[YOUR GOAL]: Retype every line of the data below, starting with the first and ending with the line that contains "Configure SSL with", but leave out the pictures.

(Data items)
##############################

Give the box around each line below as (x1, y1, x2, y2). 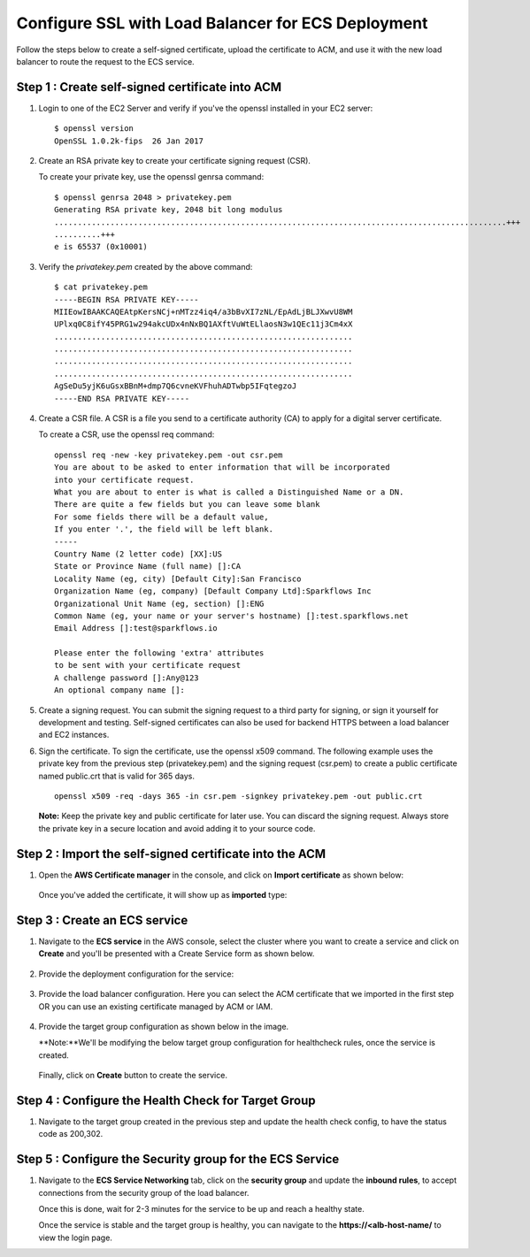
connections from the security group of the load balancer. (38, 1187, 250, 1198)
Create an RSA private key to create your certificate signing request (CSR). (38, 156, 311, 166)
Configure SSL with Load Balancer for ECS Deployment (16, 13, 428, 33)
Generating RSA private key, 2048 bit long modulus (54, 204, 283, 215)
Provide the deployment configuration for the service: (38, 969, 234, 979)
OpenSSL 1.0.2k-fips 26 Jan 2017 (54, 135, 204, 146)
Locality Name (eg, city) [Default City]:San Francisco (54, 573, 302, 584)
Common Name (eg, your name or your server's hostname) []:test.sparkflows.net (54, 610, 409, 621)

##############################

[EXPECTED ANSWER]:
Give the box around each line below as (x1, y1, x2, y2). 
connections from the security group of the load balancer. (38, 1187, 250, 1198)
Create an RSA private key to create your certificate signing request (CSR). (38, 156, 311, 166)
Configure SSL with Load Balancer for ECS Deployment (16, 13, 428, 33)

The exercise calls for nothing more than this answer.